Fair dues to you in managing this yourself. The problem is one company tries to play off another and the circle never closes. With a Debt Comp they see all in one go and from experience it takes stress from you.
Wish you well.


----------



## wbbs (22 Aug 2013)

You could also use MABS, the creditors definitely take notice and usually accept their proposals and it is free.


----------



## DebtCert (22 Aug 2013)

Another possibility is to sell your €3k car, buy a €2k car, distribute €1k among your creditors and then apply via MABS for a Debt Relief Notice providing you meet the eligibility criteria otherwise. Be careful not to prefer one creditor over another if you do this.


----------



## wmpdd3 (23 Aug 2013)

The DRN is tempting but I believe I can repay my debts, just a lot slower than I thought. 

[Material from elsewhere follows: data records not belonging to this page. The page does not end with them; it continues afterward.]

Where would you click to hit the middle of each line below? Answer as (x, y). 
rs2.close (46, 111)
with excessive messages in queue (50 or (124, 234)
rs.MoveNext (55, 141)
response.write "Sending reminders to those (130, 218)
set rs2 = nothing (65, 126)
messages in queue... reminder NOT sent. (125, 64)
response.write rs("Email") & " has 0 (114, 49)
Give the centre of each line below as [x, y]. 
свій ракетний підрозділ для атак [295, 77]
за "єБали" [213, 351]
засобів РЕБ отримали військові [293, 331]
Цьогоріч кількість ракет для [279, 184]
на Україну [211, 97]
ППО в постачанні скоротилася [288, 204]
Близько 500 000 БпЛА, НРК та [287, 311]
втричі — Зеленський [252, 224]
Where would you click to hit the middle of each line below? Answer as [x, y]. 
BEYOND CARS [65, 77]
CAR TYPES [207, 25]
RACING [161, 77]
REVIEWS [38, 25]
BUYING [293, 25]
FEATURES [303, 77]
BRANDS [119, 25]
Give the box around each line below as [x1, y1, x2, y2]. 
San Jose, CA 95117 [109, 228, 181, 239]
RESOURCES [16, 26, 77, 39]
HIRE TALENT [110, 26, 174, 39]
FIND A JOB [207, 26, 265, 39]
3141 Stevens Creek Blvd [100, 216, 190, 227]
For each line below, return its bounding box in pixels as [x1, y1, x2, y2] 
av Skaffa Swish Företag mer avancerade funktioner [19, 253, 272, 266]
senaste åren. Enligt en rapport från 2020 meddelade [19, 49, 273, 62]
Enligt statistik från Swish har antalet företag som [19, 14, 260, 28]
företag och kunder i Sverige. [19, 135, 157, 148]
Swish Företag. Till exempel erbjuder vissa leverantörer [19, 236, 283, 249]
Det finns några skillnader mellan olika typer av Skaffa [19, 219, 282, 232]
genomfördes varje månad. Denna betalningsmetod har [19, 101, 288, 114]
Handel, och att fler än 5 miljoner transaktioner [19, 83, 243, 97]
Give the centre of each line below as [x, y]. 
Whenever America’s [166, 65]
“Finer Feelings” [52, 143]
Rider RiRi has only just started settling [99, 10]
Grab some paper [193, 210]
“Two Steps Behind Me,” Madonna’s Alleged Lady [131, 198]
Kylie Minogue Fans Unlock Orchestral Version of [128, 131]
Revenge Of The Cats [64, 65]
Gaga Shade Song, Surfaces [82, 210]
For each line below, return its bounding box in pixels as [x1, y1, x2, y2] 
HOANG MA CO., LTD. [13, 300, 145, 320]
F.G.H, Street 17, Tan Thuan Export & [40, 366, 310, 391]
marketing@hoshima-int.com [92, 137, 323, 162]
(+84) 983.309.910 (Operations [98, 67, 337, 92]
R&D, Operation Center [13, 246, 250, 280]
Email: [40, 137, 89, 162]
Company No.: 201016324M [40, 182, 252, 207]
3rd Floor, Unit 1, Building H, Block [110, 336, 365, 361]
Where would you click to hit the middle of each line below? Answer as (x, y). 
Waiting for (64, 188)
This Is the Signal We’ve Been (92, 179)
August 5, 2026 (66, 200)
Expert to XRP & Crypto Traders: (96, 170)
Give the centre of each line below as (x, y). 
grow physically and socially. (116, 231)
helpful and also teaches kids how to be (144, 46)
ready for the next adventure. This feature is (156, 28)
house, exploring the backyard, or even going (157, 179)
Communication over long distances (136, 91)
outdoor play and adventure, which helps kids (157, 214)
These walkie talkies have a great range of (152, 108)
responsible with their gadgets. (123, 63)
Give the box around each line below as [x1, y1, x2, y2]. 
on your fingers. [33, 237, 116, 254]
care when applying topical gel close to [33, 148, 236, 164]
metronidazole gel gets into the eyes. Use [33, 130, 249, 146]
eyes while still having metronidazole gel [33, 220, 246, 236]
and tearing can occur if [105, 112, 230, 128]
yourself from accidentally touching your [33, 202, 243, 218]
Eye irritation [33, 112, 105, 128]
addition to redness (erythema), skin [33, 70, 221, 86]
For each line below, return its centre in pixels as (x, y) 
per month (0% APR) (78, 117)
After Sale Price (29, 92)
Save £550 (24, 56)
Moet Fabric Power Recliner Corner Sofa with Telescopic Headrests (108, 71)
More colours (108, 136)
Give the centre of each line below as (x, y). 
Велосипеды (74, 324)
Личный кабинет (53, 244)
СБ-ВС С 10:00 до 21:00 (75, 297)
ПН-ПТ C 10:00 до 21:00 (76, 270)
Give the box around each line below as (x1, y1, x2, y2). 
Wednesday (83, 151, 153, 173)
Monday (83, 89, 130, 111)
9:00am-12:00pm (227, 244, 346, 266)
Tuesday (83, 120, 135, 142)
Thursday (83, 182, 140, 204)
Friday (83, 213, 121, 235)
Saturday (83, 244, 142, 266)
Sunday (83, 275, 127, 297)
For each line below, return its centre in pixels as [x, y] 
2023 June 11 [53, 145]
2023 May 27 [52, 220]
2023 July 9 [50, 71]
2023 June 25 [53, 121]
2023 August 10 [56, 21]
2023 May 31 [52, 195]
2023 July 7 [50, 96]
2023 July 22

Looking at the first draught of the new budget, I can be debt free within 5.5 years. Hopefully this time is the last time I have to negotiate.

Thank you for all the valuable advice.


----------



## wmpdd3 (13 Sep 2013)

I had a look into the DRN but fell at the first hurdle as my car may be worth slightly over €2000,but I can't find out where they get their 'worth' price from. The car has many body work issues, surely this should make a difference? 

Seems like I more than qualify on all other terms, MABS were quite helpful and quick to get back to me when I called.


----------